Problem to work on = Give back the records below exactly, omitting the pictures.

Items listed in a dataset
====================

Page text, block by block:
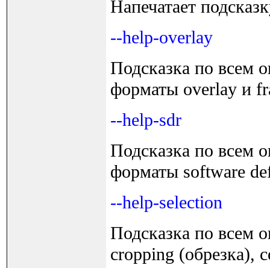
Напечатает
--help-overlay
Подсказка по всем
форматы overlay и
--help-sdr
Подсказка по всем
форматы software
--help-selection
Подсказка по всем
cropping (обрезка),
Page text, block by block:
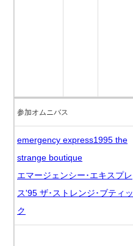
参加オムニバス
emergency express1995 the
strange boutique
エマージェンシー･エキスプレ
ス'95 ザ･ストレンジ･ブティッ
ク
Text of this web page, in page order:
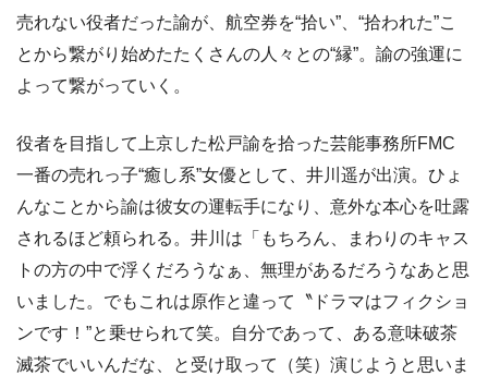
売れない役者だった諭が、航空券を“拾い”、“拾われた”こ
とから繋がり始めたたくさんの人々との“縁”。諭の強運に
よって繋がっていく。
役者を目指して上京した松戸諭を拾った芸能事務所FMC
一番の売れっ子“癒し系”女優として、井川遥が出演。ひょ
んなことから諭は彼女の運転手になり、意外な本心を吐露
されるほど頼られる。井川は「もちろん、まわりのキャス
トの方の中で浮くだろうなぁ、無理があるだろうなあと思
いました。でもこれは原作と違って〝ドラマはフィクショ
ンです！”と乗せられて笑。自分であって、ある意味破茶
滅茶でいいんだな、と受け取って（笑）演じようと思いま
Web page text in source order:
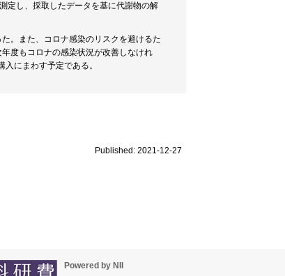
定し、採取したデータを基に代謝物の解
。また、コロナ感染のリスクを避けるた
度もコロナの感染状況が改善しなけれ
にまわす予定である。
Published: 2021-12-27
Powered by NII
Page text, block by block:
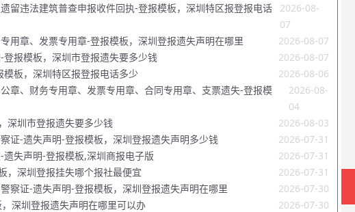
留违法建筑普查申报收件回执-登报模板，深圳特区报登报电话
2026-08-
07
用章、发票专用章-登报模板，深圳登报遗失声明在哪里
2026-08-07
登报模板，深圳市登报遗失要多少钱
2026-08-07
模板，深圳特区报登报电话多少
2026-08-06
章、财务专用章、发票专用章、合同专用章、支票遗失-登报模
2026-08-
04
深圳市登报遗失要多少钱
2026-08-03
证-遗失声明-登报模板，深圳登报遗失声明多少钱
2026-07-31
失声明-登报模板,深圳商报电子版
2026-07-31
，深圳登报挂失哪个报社最便宜
2026-07-31
察证-遗失声明-登报模板，深圳登报遗失声明在哪里
2026-07-30
深圳登报遗失声明在哪里可以办
2026-07-30
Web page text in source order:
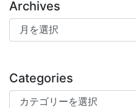
Archives
Archives
Categories
Categories
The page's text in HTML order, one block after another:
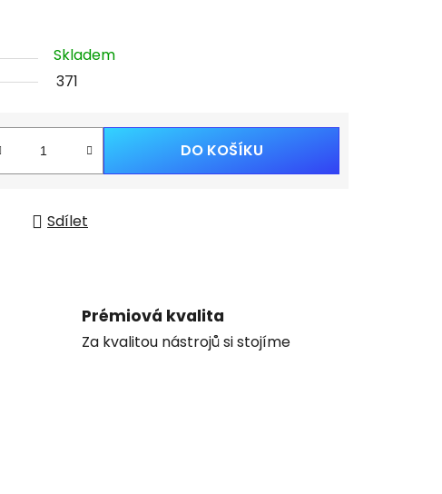
Skladem
371
DO KOŠÍKU
Sdílet
Prémiová kvalita
Za kvalitou nástrojů si stojíme
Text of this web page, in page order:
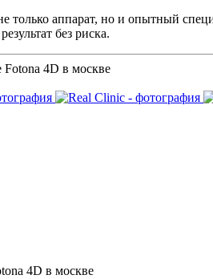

====================

Written response =
Page text, block by block:
Напечатает
--help-overlay
Подсказка по всем
форматы overlay и
--help-sdr
Подсказка по всем
форматы software
--help-selection
Подсказка по всем
cropping (обрезка),
Page text, block by block:
参加オムニバス
emergency express1995 the
strange boutique
エマージェンシー･エキスプレ
ス'95 ザ･ストレンジ･ブティッ
ク
Text of this web page, in page order:
売れない役者だった諭が、航空券を“拾い”、“拾われた”こ
とから繋がり始めたたくさんの人々との“縁”。諭の強運に
よって繋がっていく。
役者を目指して上京した松戸諭を拾った芸能事務所FMC
一番の売れっ子“癒し系”女優として、井川遥が出演。ひょ
んなことから諭は彼女の運転手になり、意外な本心を吐露
されるほど頼られる。井川は「もちろん、まわりのキャス
トの方の中で浮くだろうなぁ、無理があるだろうなあと思
いました。でもこれは原作と違って〝ドラマはフィクショ
ンです！”と乗せられて笑。自分であって、ある意味破茶
滅茶でいいんだな、と受け取って（笑）演じようと思いま
Web page text in source order:
定し、採取したデータを基に代謝物の解
。また、コロナ感染のリスクを避けるた
度もコロナの感染状況が改善しなけれ
にまわす予定である。
Published: 2021-12-27
Powered by NII
Page text, block by block:
留违法建筑普查申报收件回执-登报模板，深圳特区报登报电话
2026-08-
07
用章、发票专用章-登报模板，深圳登报遗失声明在哪里
2026-08-07
登报模板，深圳市登报遗失要多少钱
2026-08-07
模板，深圳特区报登报电话多少
2026-08-06
章、财务专用章、发票专用章、合同专用章、支票遗失-登报模
2026-08-
04
深圳市登报遗失要多少钱
2026-08-03
证-遗失声明-登报模板，深圳登报遗失声明多少钱
2026-07-31
失声明-登报模板,深圳商报电子版
2026-07-31
，深圳登报挂失哪个报社最便宜
2026-07-31
察证-遗失声明-登报模板，深圳登报遗失声明在哪里
2026-07-30
深圳登报遗失声明在哪里可以办
2026-07-30
Web page text in source order:
Archives
Archives
Categories
Categories
The page's text in HTML order, one block after another:
Skladem
371
DO KOŠÍKU
Sdílet
Prémiová kvalita
Za kvalitou nástrojů si stojíme
Text of this web page, in page order:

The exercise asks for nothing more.